▶ **TASK DIRECTIONS**:
What you give back should match the records word for word.

(Collection entries)
* * * *

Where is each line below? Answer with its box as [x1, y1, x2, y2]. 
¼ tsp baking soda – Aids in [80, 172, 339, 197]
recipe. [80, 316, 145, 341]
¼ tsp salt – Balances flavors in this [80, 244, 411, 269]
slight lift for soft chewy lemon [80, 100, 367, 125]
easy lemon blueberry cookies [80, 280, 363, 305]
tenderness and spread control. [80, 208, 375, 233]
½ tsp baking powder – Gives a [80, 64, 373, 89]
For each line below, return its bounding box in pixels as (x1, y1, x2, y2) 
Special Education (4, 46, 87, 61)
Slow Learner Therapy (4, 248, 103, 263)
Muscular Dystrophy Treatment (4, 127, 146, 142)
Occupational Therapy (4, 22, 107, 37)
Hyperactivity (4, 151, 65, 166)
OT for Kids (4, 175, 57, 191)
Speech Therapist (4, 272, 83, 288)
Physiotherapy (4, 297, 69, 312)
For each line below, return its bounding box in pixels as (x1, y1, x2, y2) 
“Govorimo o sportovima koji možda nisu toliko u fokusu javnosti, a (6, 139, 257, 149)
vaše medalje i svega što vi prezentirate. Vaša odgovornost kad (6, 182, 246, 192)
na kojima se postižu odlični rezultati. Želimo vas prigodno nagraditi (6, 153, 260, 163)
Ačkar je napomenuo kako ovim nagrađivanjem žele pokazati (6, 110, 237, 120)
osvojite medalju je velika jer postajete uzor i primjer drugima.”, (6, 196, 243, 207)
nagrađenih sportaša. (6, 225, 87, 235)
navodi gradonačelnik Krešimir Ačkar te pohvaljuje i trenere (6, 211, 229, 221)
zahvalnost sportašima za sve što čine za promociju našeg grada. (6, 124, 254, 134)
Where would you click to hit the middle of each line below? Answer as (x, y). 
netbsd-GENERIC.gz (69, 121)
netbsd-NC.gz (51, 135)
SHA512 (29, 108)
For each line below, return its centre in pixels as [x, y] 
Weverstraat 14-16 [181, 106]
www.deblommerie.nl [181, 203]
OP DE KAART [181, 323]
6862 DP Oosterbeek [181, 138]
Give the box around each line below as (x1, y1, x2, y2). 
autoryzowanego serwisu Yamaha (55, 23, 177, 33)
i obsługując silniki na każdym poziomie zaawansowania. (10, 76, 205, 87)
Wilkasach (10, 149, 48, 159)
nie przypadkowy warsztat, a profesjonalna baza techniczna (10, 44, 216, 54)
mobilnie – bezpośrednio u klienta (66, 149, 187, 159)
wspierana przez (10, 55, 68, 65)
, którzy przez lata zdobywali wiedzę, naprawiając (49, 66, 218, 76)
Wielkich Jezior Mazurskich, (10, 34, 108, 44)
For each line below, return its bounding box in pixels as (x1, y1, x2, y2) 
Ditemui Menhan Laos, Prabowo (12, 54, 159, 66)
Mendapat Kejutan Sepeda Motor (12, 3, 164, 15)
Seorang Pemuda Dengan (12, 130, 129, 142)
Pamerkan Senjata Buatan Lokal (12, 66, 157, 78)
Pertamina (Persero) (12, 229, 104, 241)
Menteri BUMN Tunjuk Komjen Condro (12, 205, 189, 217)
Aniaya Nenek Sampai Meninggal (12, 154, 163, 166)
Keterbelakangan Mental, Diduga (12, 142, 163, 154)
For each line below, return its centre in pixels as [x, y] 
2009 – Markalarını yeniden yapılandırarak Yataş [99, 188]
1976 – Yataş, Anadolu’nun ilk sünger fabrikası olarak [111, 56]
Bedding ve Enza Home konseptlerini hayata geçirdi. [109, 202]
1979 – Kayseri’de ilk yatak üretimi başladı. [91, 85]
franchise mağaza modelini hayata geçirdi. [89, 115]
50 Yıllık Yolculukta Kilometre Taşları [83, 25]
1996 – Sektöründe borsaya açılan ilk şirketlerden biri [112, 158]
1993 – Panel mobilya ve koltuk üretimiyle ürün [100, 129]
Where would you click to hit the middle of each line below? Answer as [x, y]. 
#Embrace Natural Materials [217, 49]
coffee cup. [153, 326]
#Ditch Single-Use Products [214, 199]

* * * *

▶ **THE ANSWER**:
Where is each line below? Answer with its box as [x1, y1, x2, y2]. 
¼ tsp baking soda – Aids in [80, 172, 339, 197]
recipe. [80, 316, 145, 341]
¼ tsp salt – Balances flavors in this [80, 244, 411, 269]
slight lift for soft chewy lemon [80, 100, 367, 125]
easy lemon blueberry cookies [80, 280, 363, 305]
tenderness and spread control. [80, 208, 375, 233]
½ tsp baking powder – Gives a [80, 64, 373, 89]
For each line below, return its bounding box in pixels as (x1, y1, x2, y2) 
Special Education (4, 46, 87, 61)
Slow Learner Therapy (4, 248, 103, 263)
Muscular Dystrophy Treatment (4, 127, 146, 142)
Occupational Therapy (4, 22, 107, 37)
Hyperactivity (4, 151, 65, 166)
OT for Kids (4, 175, 57, 191)
Speech Therapist (4, 272, 83, 288)
Physiotherapy (4, 297, 69, 312)
For each line below, return its bounding box in pixels as (x1, y1, x2, y2) 
“Govorimo o sportovima koji možda nisu toliko u fokusu javnosti, a (6, 139, 257, 149)
vaše medalje i svega što vi prezentirate. Vaša odgovornost kad (6, 182, 246, 192)
na kojima se postižu odlični rezultati. Želimo vas prigodno nagraditi (6, 153, 260, 163)
Ačkar je napomenuo kako ovim nagrađivanjem žele pokazati (6, 110, 237, 120)
osvojite medalju je velika jer postajete uzor i primjer drugima.”, (6, 196, 243, 207)
nagrađenih sportaša. (6, 225, 87, 235)
navodi gradonačelnik Krešimir Ačkar te pohvaljuje i trenere (6, 211, 229, 221)
zahvalnost sportašima za sve što čine za promociju našeg grada. (6, 124, 254, 134)
Where would you click to hit the middle of each line below? Answer as (x, y). 
netbsd-GENERIC.gz (69, 121)
netbsd-NC.gz (51, 135)
SHA512 (29, 108)
For each line below, return its centre in pixels as [x, y] 
Weverstraat 14-16 [181, 106]
www.deblommerie.nl [181, 203]
OP DE KAART [181, 323]
6862 DP Oosterbeek [181, 138]
Give the box around each line below as (x1, y1, x2, y2). 
autoryzowanego serwisu Yamaha (55, 23, 177, 33)
i obsługując silniki na każdym poziomie zaawansowania. (10, 76, 205, 87)
Wilkasach (10, 149, 48, 159)
nie przypadkowy warsztat, a profesjonalna baza techniczna (10, 44, 216, 54)
mobilnie – bezpośrednio u klienta (66, 149, 187, 159)
wspierana przez (10, 55, 68, 65)
, którzy przez lata zdobywali wiedzę, naprawiając (49, 66, 218, 76)
Wielkich Jezior Mazurskich, (10, 34, 108, 44)
For each line below, return its bounding box in pixels as (x1, y1, x2, y2) 
Ditemui Menhan Laos, Prabowo (12, 54, 159, 66)
Mendapat Kejutan Sepeda Motor (12, 3, 164, 15)
Seorang Pemuda Dengan (12, 130, 129, 142)
Pamerkan Senjata Buatan Lokal (12, 66, 157, 78)
Pertamina (Persero) (12, 229, 104, 241)
Menteri BUMN Tunjuk Komjen Condro (12, 205, 189, 217)
Aniaya Nenek Sampai Meninggal (12, 154, 163, 166)
Keterbelakangan Mental, Diduga (12, 142, 163, 154)
For each line below, return its centre in pixels as [x, y] 
2009 – Markalarını yeniden yapılandırarak Yataş [99, 188]
1976 – Yataş, Anadolu’nun ilk sünger fabrikası olarak [111, 56]
Bedding ve Enza Home konseptlerini hayata geçirdi. [109, 202]
1979 – Kayseri’de ilk yatak üretimi başladı. [91, 85]
franchise mağaza modelini hayata geçirdi. [89, 115]
50 Yıllık Yolculukta Kilometre Taşları [83, 25]
1996 – Sektöründe borsaya açılan ilk şirketlerden biri [112, 158]
1993 – Panel mobilya ve koltuk üretimiyle ürün [100, 129]
Where would you click to hit the middle of each line below? Answer as [x, y]. 
#Embrace Natural Materials [217, 49]
coffee cup. [153, 326]
#Ditch Single-Use Products [214, 199]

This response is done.